**YOUR INSTRUCTIONS**. Beneath this task are records; print exactly the stretch of them from the line with "设置告警：异常调用量、错误率飙升、失败核验激 [139, 207]" through the line with "Azure 信用卡代刷 [60, 75]", both ends included.

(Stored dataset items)

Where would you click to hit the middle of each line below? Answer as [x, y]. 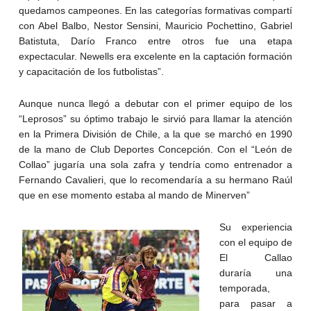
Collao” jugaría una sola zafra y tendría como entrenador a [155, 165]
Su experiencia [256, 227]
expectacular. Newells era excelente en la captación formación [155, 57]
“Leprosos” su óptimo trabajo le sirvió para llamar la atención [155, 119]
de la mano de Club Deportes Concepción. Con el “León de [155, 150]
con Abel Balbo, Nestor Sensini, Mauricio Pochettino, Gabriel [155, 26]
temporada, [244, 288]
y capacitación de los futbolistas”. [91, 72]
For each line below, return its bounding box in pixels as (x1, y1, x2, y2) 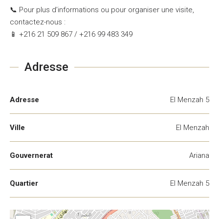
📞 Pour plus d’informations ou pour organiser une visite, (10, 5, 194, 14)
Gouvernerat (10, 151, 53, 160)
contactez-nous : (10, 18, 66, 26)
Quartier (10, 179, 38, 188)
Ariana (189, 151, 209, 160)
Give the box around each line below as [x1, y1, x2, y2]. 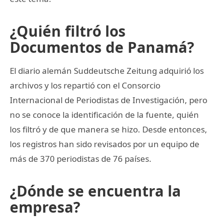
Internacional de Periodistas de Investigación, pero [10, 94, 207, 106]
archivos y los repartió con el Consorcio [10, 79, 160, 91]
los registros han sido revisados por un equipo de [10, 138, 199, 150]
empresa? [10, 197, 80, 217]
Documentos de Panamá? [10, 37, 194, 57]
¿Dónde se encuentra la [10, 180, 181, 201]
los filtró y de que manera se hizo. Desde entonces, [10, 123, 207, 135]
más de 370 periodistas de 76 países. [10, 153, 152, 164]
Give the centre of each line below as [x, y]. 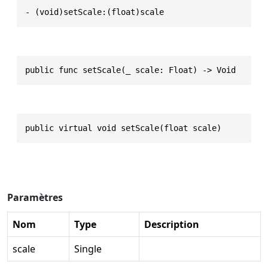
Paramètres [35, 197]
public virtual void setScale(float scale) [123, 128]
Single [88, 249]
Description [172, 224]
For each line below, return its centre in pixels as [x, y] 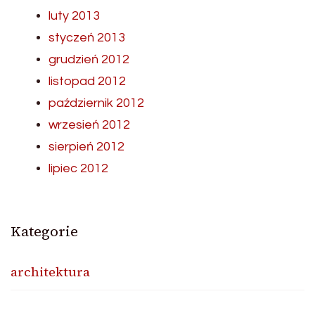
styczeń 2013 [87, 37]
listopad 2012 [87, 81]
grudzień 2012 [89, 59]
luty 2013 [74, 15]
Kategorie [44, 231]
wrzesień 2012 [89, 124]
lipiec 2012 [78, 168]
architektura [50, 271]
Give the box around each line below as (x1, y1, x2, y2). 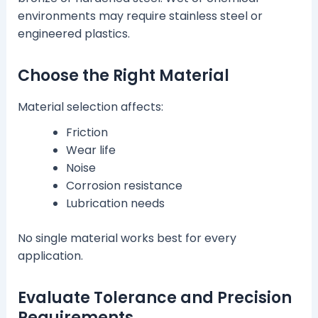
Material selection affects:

* * *

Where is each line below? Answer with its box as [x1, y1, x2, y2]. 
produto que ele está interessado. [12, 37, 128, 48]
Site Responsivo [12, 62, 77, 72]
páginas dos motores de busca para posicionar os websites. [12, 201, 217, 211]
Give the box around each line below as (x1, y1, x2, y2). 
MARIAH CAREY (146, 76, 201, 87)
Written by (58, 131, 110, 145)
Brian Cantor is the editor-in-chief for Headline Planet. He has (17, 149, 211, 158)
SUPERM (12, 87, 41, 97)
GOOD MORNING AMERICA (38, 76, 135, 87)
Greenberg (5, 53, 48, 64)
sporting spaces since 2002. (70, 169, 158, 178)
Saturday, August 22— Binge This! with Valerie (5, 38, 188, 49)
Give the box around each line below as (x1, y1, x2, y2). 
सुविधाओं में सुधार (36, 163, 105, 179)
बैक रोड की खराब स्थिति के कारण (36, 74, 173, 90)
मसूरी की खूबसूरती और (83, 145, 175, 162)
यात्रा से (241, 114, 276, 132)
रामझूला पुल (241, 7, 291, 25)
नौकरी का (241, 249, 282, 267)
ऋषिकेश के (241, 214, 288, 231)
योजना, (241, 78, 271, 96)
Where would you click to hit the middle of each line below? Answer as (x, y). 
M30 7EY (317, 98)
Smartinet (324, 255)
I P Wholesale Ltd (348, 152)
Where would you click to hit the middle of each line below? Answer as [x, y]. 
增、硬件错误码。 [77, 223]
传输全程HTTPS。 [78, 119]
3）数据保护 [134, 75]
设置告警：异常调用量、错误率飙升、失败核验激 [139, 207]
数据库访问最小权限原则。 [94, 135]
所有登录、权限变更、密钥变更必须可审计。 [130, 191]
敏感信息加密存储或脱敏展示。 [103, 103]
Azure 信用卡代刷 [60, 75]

**WRITTEN ANSWER**.
设置告警：异常调用量、错误率飙升、失败核验激 [139, 207]
数据库访问最小权限原则。 [94, 135]
所有登录、权限变更、密钥变更必须可审计。 [130, 191]
敏感信息加密存储或脱敏展示。 [103, 103]
Azure 信用卡代刷 [60, 75]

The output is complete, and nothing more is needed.